Dengan jantung berdentam-dentam nyaring, Eran mendekat perlahan ke arah jendela. Ia tak berani mengerahkan Energinya, sebab memori akan para veiler yang mengawasinya ber-Etad semalam membuat Eran mimpi buruk. Apakah mereka sekadar mengawasi, atau sudah curiga karena ada dua hadirin yang mendadak lenyap saat pesta kedatangan tamu besar? Atau, barangkali mereka sudah mengenali gelombang Energi Eran tak peduli seberapa kuat usahanya untuk menutupi?

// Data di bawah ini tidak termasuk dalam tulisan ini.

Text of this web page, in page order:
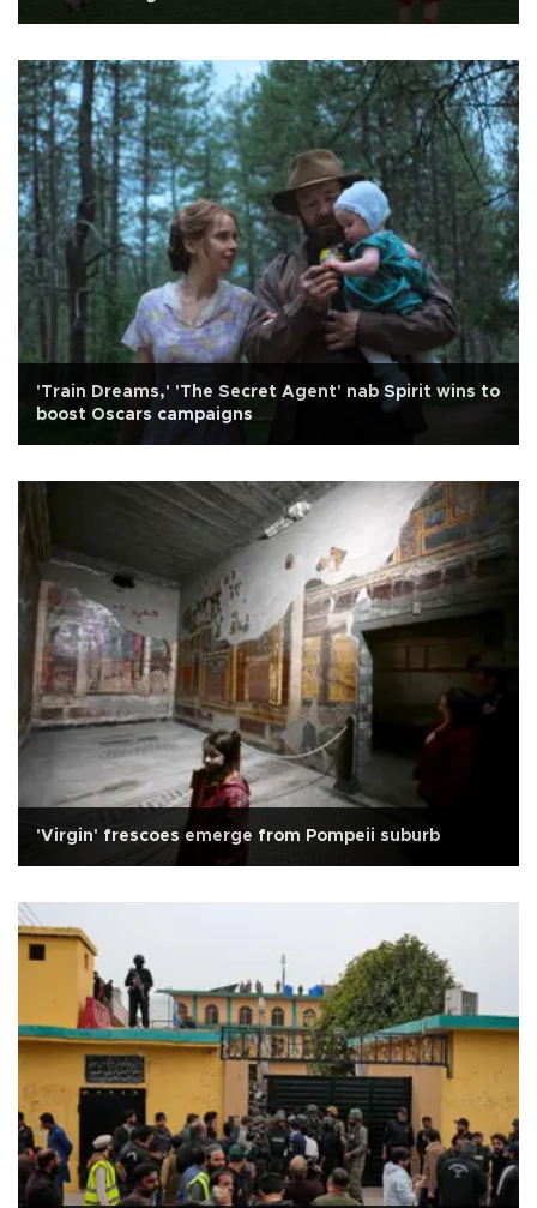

Eran merapat ke jendela, mengintip takut-takut, namun tak menemukan apa pun selain mendengar gemuruh samar dari kejauhan. Ia mencoba untuk berani mengerahkan Energinya sejenak, sekadar mengetahui sisa-sisa dari keanehan tadi, dan sontak melompat mundur saat mengenalinya.
Veiler!
Eran menyapukan pandangan ke sekeliling apartemen. Tak ada tanda-tanda yang sama. Sepertinya veiler itu sekadar lewat di luar ... tetapi apakah benar sekadar saja? Bagaimana kalau—
"Oh, Tuhan." Eran tergesa-gesa kembali ke dapur. Oh, sungguh, apakah ia ketahuan secepat ini? Oh, oh, bagaimana caranya menyampaikan ini kepada Rayford, padahal Kamilla belum juga ditemukan?